Task to complete: The reply should hold every line of the data, unchanged and complete.

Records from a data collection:
BEGIN

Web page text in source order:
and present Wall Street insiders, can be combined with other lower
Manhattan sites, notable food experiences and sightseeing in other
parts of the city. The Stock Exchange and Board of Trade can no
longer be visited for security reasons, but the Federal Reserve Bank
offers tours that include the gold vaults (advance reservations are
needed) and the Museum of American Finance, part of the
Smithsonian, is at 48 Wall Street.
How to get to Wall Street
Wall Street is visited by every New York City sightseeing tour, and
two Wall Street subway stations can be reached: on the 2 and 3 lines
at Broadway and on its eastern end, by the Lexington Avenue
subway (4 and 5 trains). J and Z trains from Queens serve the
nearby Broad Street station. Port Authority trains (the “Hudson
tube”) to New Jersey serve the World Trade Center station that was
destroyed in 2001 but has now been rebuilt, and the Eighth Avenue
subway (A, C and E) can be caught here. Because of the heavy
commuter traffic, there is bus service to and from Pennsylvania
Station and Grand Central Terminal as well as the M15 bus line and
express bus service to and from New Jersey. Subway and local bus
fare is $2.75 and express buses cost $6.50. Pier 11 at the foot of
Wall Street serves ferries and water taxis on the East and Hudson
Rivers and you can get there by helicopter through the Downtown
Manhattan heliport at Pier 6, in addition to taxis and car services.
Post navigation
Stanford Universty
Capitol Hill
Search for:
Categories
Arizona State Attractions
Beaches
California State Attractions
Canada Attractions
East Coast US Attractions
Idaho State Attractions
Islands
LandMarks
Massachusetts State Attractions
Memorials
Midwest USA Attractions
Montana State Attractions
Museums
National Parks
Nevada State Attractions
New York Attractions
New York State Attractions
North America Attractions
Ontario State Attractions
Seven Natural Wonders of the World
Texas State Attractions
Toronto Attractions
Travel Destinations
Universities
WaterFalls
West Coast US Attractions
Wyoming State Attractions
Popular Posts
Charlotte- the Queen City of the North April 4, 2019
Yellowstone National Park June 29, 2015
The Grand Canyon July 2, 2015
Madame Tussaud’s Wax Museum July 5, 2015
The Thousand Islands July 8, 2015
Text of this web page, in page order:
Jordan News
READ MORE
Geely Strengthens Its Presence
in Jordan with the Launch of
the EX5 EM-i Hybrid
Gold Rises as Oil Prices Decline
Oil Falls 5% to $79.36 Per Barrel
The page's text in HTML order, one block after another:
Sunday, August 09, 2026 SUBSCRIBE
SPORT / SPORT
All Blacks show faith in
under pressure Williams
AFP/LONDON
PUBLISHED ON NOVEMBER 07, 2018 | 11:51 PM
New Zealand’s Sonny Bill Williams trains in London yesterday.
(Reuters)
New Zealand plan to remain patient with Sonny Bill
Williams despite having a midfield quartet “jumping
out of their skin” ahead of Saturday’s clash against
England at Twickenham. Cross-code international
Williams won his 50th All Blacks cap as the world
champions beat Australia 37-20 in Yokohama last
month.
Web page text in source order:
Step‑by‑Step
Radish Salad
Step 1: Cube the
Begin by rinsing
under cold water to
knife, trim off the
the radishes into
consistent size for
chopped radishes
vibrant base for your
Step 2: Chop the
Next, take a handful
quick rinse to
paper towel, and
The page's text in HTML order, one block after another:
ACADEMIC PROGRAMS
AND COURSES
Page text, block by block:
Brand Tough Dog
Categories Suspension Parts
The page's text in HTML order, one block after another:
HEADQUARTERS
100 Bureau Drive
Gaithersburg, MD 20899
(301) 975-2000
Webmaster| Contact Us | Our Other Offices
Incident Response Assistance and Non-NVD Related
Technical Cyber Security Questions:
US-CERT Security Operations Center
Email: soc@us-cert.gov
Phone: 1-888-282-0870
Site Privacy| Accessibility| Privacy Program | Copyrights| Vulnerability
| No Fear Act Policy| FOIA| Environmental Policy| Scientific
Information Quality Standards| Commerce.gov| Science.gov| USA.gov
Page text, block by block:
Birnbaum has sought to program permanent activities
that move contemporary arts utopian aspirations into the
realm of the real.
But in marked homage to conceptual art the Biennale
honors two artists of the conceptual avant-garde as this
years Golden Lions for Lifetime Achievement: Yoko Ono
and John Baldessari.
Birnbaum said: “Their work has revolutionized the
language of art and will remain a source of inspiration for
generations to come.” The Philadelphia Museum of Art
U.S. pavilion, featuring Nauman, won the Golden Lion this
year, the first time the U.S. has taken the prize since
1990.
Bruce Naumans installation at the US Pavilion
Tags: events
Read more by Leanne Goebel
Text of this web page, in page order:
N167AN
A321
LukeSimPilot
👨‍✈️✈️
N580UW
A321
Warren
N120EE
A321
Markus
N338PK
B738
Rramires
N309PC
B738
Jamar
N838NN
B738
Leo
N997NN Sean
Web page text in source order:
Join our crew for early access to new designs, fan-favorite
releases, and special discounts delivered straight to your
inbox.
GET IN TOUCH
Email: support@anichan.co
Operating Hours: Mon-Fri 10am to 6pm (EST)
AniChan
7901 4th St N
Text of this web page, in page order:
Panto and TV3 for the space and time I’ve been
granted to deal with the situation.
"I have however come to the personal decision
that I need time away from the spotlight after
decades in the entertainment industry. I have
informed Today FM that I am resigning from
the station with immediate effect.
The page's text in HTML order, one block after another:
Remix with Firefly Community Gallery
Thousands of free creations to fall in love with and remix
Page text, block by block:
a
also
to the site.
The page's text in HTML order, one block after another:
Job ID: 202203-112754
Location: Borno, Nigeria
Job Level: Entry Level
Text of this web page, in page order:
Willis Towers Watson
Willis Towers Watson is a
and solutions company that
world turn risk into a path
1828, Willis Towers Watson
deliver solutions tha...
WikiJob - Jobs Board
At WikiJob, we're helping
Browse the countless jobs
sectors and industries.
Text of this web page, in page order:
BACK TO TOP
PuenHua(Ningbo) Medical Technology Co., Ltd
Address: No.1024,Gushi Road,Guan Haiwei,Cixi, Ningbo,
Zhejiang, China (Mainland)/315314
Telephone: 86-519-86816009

END

Your solution:
Web page text in source order:
and present Wall Street insiders, can be combined with other lower
Manhattan sites, notable food experiences and sightseeing in other
parts of the city. The Stock Exchange and Board of Trade can no
longer be visited for security reasons, but the Federal Reserve Bank
offers tours that include the gold vaults (advance reservations are
needed) and the Museum of American Finance, part of the
Smithsonian, is at 48 Wall Street.
How to get to Wall Street
Wall Street is visited by every New York City sightseeing tour, and
two Wall Street subway stations can be reached: on the 2 and 3 lines
at Broadway and on its eastern end, by the Lexington Avenue
subway (4 and 5 trains). J and Z trains from Queens serve the
nearby Broad Street station. Port Authority trains (the “Hudson
tube”) to New Jersey serve the World Trade Center station that was
destroyed in 2001 but has now been rebuilt, and the Eighth Avenue
subway (A, C and E) can be caught here. Because of the heavy
commuter traffic, there is bus service to and from Pennsylvania
Station and Grand Central Terminal as well as the M15 bus line and
express bus service to and from New Jersey. Subway and local bus
fare is $2.75 and express buses cost $6.50. Pier 11 at the foot of
Wall Street serves ferries and water taxis on the East and Hudson
Rivers and you can get there by helicopter through the Downtown
Manhattan heliport at Pier 6, in addition to taxis and car services.
Post navigation
Stanford Universty
Capitol Hill
Search for:
Categories
Arizona State Attractions
Beaches
California State Attractions
Canada Attractions
East Coast US Attractions
Idaho State Attractions
Islands
LandMarks
Massachusetts State Attractions
Memorials
Midwest USA Attractions
Montana State Attractions
Museums
National Parks
Nevada State Attractions
New York Attractions
New York State Attractions
North America Attractions
Ontario State Attractions
Seven Natural Wonders of the World
Texas State Attractions
Toronto Attractions
Travel Destinations
Universities
WaterFalls
West Coast US Attractions
Wyoming State Attractions
Popular Posts
Charlotte- the Queen City of the North April 4, 2019
Yellowstone National Park June 29, 2015
The Grand Canyon July 2, 2015
Madame Tussaud’s Wax Museum July 5, 2015
The Thousand Islands July 8, 2015
Text of this web page, in page order:
Jordan News
READ MORE
Geely Strengthens Its Presence
in Jordan with the Launch of
the EX5 EM-i Hybrid
Gold Rises as Oil Prices Decline
Oil Falls 5% to $79.36 Per Barrel
The page's text in HTML order, one block after another:
Sunday, August 09, 2026 SUBSCRIBE
SPORT / SPORT
All Blacks show faith in
under pressure Williams
AFP/LONDON
PUBLISHED ON NOVEMBER 07, 2018 | 11:51 PM
New Zealand’s Sonny Bill Williams trains in London yesterday.
(Reuters)
New Zealand plan to remain patient with Sonny Bill
Williams despite having a midfield quartet “jumping
out of their skin” ahead of Saturday’s clash against
England at Twickenham. Cross-code international
Williams won his 50th All Blacks cap as the world
champions beat Australia 37-20 in Yokohama last
month.
Web page text in source order:
Step‑by‑Step
Radish Salad
Step 1: Cube the
Begin by rinsing
under cold water to
knife, trim off the
the radishes into
consistent size for
chopped radishes
vibrant base for your
Step 2: Chop the
Next, take a handful
quick rinse to
paper towel, and
The page's text in HTML order, one block after another:
ACADEMIC PROGRAMS
AND COURSES
Page text, block by block:
Brand Tough Dog
Categories Suspension Parts
The page's text in HTML order, one block after another:
HEADQUARTERS
100 Bureau Drive
Gaithersburg, MD 20899
(301) 975-2000
Webmaster| Contact Us | Our Other Offices
Incident Response Assistance and Non-NVD Related
Technical Cyber Security Questions:
US-CERT Security Operations Center
Email: soc@us-cert.gov
Phone: 1-888-282-0870
Site Privacy| Accessibility| Privacy Program | Copyrights| Vulnerability
| No Fear Act Policy| FOIA| Environmental Policy| Scientific
Information Quality Standards| Commerce.gov| Science.gov| USA.gov
Page text, block by block:
Birnbaum has sought to program permanent activities
that move contemporary arts utopian aspirations into the
realm of the real.
But in marked homage to conceptual art the Biennale
honors two artists of the conceptual avant-garde as this
years Golden Lions for Lifetime Achievement: Yoko Ono
and John Baldessari.
Birnbaum said: “Their work has revolutionized the
language of art and will remain a source of inspiration for
generations to come.” The Philadelphia Museum of Art
U.S. pavilion, featuring Nauman, won the Golden Lion this
year, the first time the U.S. has taken the prize since
1990.
Bruce Naumans installation at the US Pavilion
Tags: events
Read more by Leanne Goebel
Text of this web page, in page order:
N167AN
A321
LukeSimPilot
👨‍✈️✈️
N580UW
A321
Warren
N120EE
A321
Markus
N338PK
B738
Rramires
N309PC
B738
Jamar
N838NN
B738
Leo
N997NN Sean
Web page text in source order:
Join our crew for early access to new designs, fan-favorite
releases, and special discounts delivered straight to your
inbox.
GET IN TOUCH
Email: support@anichan.co
Operating Hours: Mon-Fri 10am to 6pm (EST)
AniChan
7901 4th St N
Text of this web page, in page order:
Panto and TV3 for the space and time I’ve been
granted to deal with the situation.
"I have however come to the personal decision
that I need time away from the spotlight after
decades in the entertainment industry. I have
informed Today FM that I am resigning from
the station with immediate effect.
The page's text in HTML order, one block after another:
Remix with Firefly Community Gallery
Thousands of free creations to fall in love with and remix
Page text, block by block:
a
also
to the site.
The page's text in HTML order, one block after another:
Job ID: 202203-112754
Location: Borno, Nigeria
Job Level: Entry Level
Text of this web page, in page order:
Willis Towers Watson
Willis Towers Watson is a
and solutions company that
world turn risk into a path
1828, Willis Towers Watson
deliver solutions tha...
WikiJob - Jobs Board
At WikiJob, we're helping
Browse the countless jobs
sectors and industries.
Text of this web page, in page order:
BACK TO TOP
PuenHua(Ningbo) Medical Technology Co., Ltd
Address: No.1024,Gushi Road,Guan Haiwei,Cixi, Ningbo,
Zhejiang, China (Mainland)/315314
Telephone: 86-519-86816009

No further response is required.